Nearly half of DPS middle and high school students had an “F” in at least one class during the first quarter of the school year. The percentage of kids with a failing grade and over four absences was larger for students of color than for white students, The N&O reported.

In addition, 2,850 students had transferred out of DPS by the 20th day of the school year, according to a district estimate.

A Jan. 21 article in the Journal of the American Medical Association found that while school-related cases of COVID-19 have been reported, “there has been little evidence that schools have contributed meaningfully to increased community transmission.”

Dr. Elizabeth Baltaro has twins in kindergarten at Morehead Montessori Elementary and a 2-year-old in daycare. She said the JAMA article and other studies published since last summer have reinforced her position on reopening schools.

“I realized that COVID-19 didn’t seem to be as contagious as I had feared, like it seemed to be easily stoppable by mask wearing and hand washing,” said Baltaro, a family physician at a rural health center.

Some parents are circulating a petition, called Working Families for Safe Schools, to pressure the school board to bring kids back to classrooms.

Rafe Mazer, whose kindergartner goes to E. K. Powe Elementary, signed the petition.
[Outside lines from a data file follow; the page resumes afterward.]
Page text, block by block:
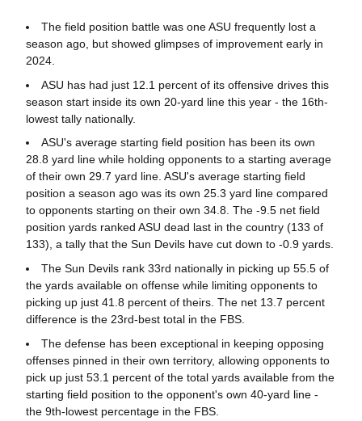
The field position battle was one ASU frequently lost a
season ago, but showed glimpses of improvement early in
2024.
ASU has had just 12.1 percent of its offensive drives this
season start inside its own 20-yard line this year - the 16th-
lowest tally nationally.
ASU's average starting field position has been its own
28.8 yard line while holding opponents to a starting average
of their own 29.7 yard line. ASU's average starting field
position a season ago was its own 25.3 yard line compared
to opponents starting on their own 34.8. The -9.5 net field
position yards ranked ASU dead last in the country (133 of
133), a tally that the Sun Devils have cut down to -0.9 yards.
The Sun Devils rank 33rd nationally in picking up 55.5 of
the yards available on offense while limiting opponents to
picking up just 41.8 percent of theirs. The net 13.7 percent
difference is the 23rd-best total in the FBS.
The defense has been exceptional in keeping opposing
offenses pinned in their own territory, allowing opponents to
pick up just 53.1 percent of the total yards available from the
starting field position to the opponent's own 40-yard line -
the 9th-lowest percentage in the FBS.

He wants parents to have a choice between in-person classes and remote instruction. The school board’s decision on Jan. 6 to stay remote frustrated him, he said.

“If you don’t take a local policy action on the most important policy issue of the day, sometimes that void gets filled further up the food chain with policies that are maybe not the best fit for your community,” he said, about Senate Bill 37.

Some parents skeptical of health experts

A mother of two kids at Holt Elementary and one preschooler, Yesica Perez Rico said she doesn’t think there is enough evidence yet to support safely reopening schools.

She disagrees with a recent statement by CDC director Dr. Rochelle Walensky, who said teachers do not need to be vaccinated before reopening.

Two teachers in Johnston and Cumberland counties died of COVID-19 complications last winter, though neither was believed to have contracted the virus at school, The N&O previously reported.

The Charlotte Observer reported three teachers died of COVID-19 complications between October and January in Stanly, Union and Lincoln counties. It’s unclear whether any of them contracted the coronavirus in the classroom.

Perez Rico doubts kids could follow all of the social distancing rules.

“How are you going to stop a child from getting excited that they’re in the room with their buddies?” Perez Rico said.

“It’s almost impossible,” she added. “And the teacher is going to want to focus on getting the instruction done, right?”

Perez Rico also supports giving parents the option to return to class if they cannot make virtual learning work at home. “I’m kind of torn. I understand families who need to go out and work,” she said.

Cheryl Navalinsky, an instructional assistant and parent of a seventh and 10th grader at Durham School of the Arts, also wants teachers to be fully vaccinated before returning to work in-person, she said.

She questions recent findings from Duke University’s health experts.

Co-chair of Duke’s ABC Science Collaborative Dr. Kanecia Zimmerman, a professor of pediatrics, concluded in January that schools can be a safe environment even in the midst of alarming spread in communities.

The collaborative looked at 90,000 school children and staff who attended school in-person during the first quarter of the 2020-21 school year. Only 32 COVID-19 infections were acquired from within school, the study showed. In contrast, 773 cases were acquired from the community within the 11 districts.

Navalinsky said Duke’s research may not consider how some kids may trade face masks with classmates or return home to families who don’t regularly practice social distancing.

“I think that on paper, it might look good. But then when it comes to the reality of putting it into practice, it’s not going to be as cut and dry,” she said.

At a Duke media briefing on reopening K-12 schools Feb. 10, Zimmerman said schools are “really good” at enforcing rules.

“We’ve talked to the superintendents, we talked to the teachers and to the principals,” she said. “And they’re working really hard to make sure that people are actually enforcing the mitigation measures.”